Importing can be done from one single entry point.

import {Renderer, Camera, Program, Mesh, Box} from './src/index.js';

However, in the examples, two entry points are used for clarity. These are Core.js and Extras.js - which relate to the component structure outlined below.

import {Renderer, Camera, Program, Mesh} from './src/Core.js';
import {Box} from './src/Extras.js';

For CodeSandboxes or CodePens, jsdelivr can be used to provide CDN access to the npm deployment.

import {Renderer, Camera, Program, Mesh, Box} from 'https://cdn.jsdelivr.net/npm/ogl/dist/ogl.mjs';

Below renders a spinning white cube.

{
    const renderer = new Renderer();
    const gl = renderer.gl;
    document.body.appendChild(gl.canvas);

    const camera = new Camera(gl);
    camera.position.z = 5;

    function resize() {
        renderer.setSize(window.innerWidth, window.innerHeight);
        camera.perspective({
            aspect: gl.canvas.width / gl.canvas.height,
        });
    }
    window.addEventListener('resize', resize, false);
    resize();

    const scene = new Transform();

    const geometry = new Box(gl);

    const program = new Program(gl, {
        vertex: `
            attribute vec3 position;

            uniform mat4 modelViewMatrix;
            uniform mat4 projectionMatrix;

            void main() {
                gl_Position = projectionMatrix * modelViewMatrix * vec4(position, 1.0);
            }
            `,
        fragment: `
            void main() {
                gl_FragColor = vec4(1.0);
            }
        `,
    });

    const mesh = new Mesh(gl, {geometry, program});
    mesh.setParent(scene);

    requestAnimationFrame(update);
    function update(t) {
        requestAnimationFrame(update);

        mesh.rotation.y -= 0.04;
        mesh.rotation.x += 0.03;
        renderer.render({scene, camera});
    }
}

For a simpler use, such as a full-screen shader, more of the core can be omitted as a scene graph and projection matrices are not necessary.

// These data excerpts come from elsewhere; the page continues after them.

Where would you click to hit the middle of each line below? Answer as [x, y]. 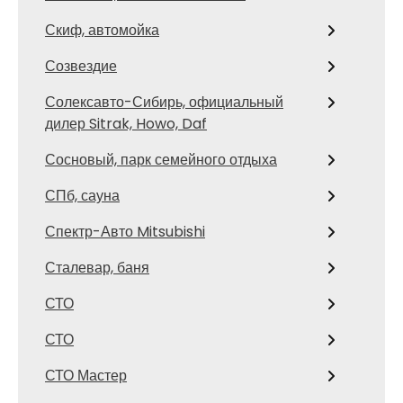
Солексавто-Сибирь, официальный [164, 102]
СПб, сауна [82, 196]
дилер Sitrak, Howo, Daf [126, 124]
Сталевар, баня [97, 268]
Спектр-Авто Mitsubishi [125, 232]
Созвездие [81, 66]
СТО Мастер [86, 376]
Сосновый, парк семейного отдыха [161, 160]
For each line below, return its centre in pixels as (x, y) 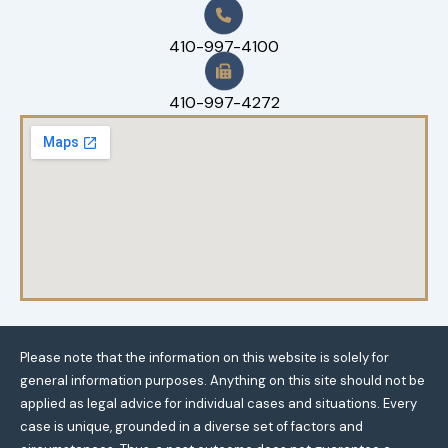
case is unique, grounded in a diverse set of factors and (191, 426)
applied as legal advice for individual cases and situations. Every (218, 403)
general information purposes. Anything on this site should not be (222, 380)
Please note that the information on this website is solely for (204, 357)
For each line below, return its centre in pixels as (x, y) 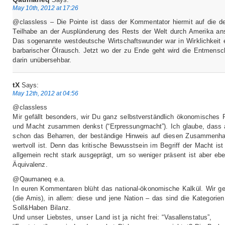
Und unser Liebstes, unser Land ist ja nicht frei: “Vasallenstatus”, (112, 217)
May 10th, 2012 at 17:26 (46, 8)
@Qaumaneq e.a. (39, 179)
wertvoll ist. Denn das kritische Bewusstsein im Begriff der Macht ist (118, 146)
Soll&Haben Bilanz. (42, 208)
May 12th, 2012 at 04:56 (46, 93)
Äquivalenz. (30, 165)
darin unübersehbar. (42, 60)
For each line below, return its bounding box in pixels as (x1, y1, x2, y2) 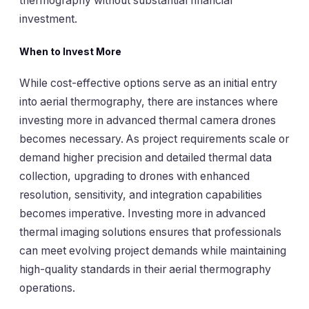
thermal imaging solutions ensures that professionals (19, 225, 281, 239)
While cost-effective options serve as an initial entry (19, 76, 277, 90)
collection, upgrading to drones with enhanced (19, 169, 250, 183)
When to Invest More (19, 45, 121, 57)
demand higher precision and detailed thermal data (19, 150, 272, 164)
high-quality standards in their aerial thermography (19, 262, 271, 276)
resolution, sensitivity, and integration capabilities (19, 188, 262, 201)
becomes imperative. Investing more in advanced (19, 206, 266, 220)

import {Renderer, Geometry, Program, Mesh} from './src/index.js';

{
    const renderer = new Renderer({
        width: window.innerWidth,
        height: window.innerHeight,
    });
    const gl = renderer.gl;
    document.body.appendChild(gl.canvas);

    // Triangle that covers viewport, with UVs that still span 0 > 1 across viewport
    const geometry = new Geometry(gl, {
        position: {size: 2, data: new Float32Array([-1, -1, 3, -1, -1, 3])},
        uv: {size: 2, data: new Float32Array([0, 0, 2, 0, 0, 2])},
    });

    const program = new Program(gl, {
        vertex: `
            attribute vec2 uv;
            attribute vec2 position;

            varying vec2 vUv;

            void main() {
                vUv = uv;
                gl_Position = vec4(position, 0, 1);
            }
        `,
        fragment: `
            precision highp float;

            uniform float uTime;

            varying vec2 vUv;

            void main() {
                gl_FragColor.rgb = vec3(0.8, 0.7, 1.0) + 0.3 * cos(vUv.xyx + uTime);
                gl_FragColor.a = 1.0;
            }
        `,
        uniforms: {
            uTime: {value: 0},
        },
    });

    const mesh = new Mesh(gl, {geometry, program});

    requestAnimationFrame(update);
    function update(t) {
        requestAnimationFrame(update);

        program.uniforms.uTime.value = t * 0.001;

        // Don't need a camera if camera uniforms aren't required
        renderer.render({scene: mesh});
    }
}

In an attempt to keep things light and modular, the framework is split up into three components: Math, Core, and Extras.

The Math component is an extension of gl-matrix, providing instancable classes that extend Array for each of the module types. 7kb when gzipped, it has no dependencies and can be used separately.

The Core is made up of the following:

• Geometry.js
• Program.js
• Renderer.js
• Camera.js
• Transform.js
• Mesh.js
• Texture.js
• RenderTarget.js

Any additional layers of abstraction will be included as Extras, and not part of the core as to reduce bloat.

Below is an Extras wish-list, and is still a work-in-progress as examples are developed.

• Plane.js
• Box.js
• Sphere.js
• Cylinder.js
• Orbit.js
• Raycast.js
• Curve.js
• Post.js
• Skin.js
• Animation.js
• Text.js
• NormalProgram.js
• Flowmap.js
• GPGPU.js
• Polyline.js
• Shadow.js

Examples

In order to test the completeness of the framework, below is a wish-list that covers most commonly-used 3D techniques.

It is an opinionated, comprehensive list of examples for any fully-fledged WebGL framework.

Inspired by the effectiveness of ThreeJS' examples, they will serve as reference for how to achieve a wide range of techniques.

For more advanced techniques, extra classes will be developed and contained within the 'Extras' folder of the framework.

• Triangle Screen Shader
• Draw Modes
• Indexed vs Non-Indexed
• Load JSON (Javascript Object Notation)
• Wireframe
• Base Primitives - Plane, Cube, Sphere
• Particles
• Instancing
• Particle Depth Sort
• LODs (Level Of Detail)
• Polylines
• Load GLTF (Graphics Language Transmission Format)

• Scene Graph hierarchy
• Sort Transparency
• Frustum culling

• Orbit controls
• Projection and Raycasting
• Mouse Flowmap

• Fog
• Textures
• Skydome
• Normal Maps
• Flat Shading Matcap
• Wireframe Shader
• SDF Alpha test/clip (Signed Distance Fields)
• MSDF Text Glyphs (Multichannel Signed Distance Fields)
• Point lighting with specular highlights
• PBR (Physically Based Rendering)
• Compressed Textures

• Render to texture
• Post FXAA (Fast Approximate Anti-Aliasing)
• MRT (Multiple Render Targets)
• Reflections
• Shadow maps
• Distortion (refraction)
• Post Fluid Distortion
• Effects - DOF (Depth Of Field) + light rays + tone mapping
• GPGPU Particles (General-Purpose computing on Graphics Processing Units)

• Skinning
• Blendshapes
• Load Hierarchy Animation

• Stencil Shadows and Mirror

• High mesh count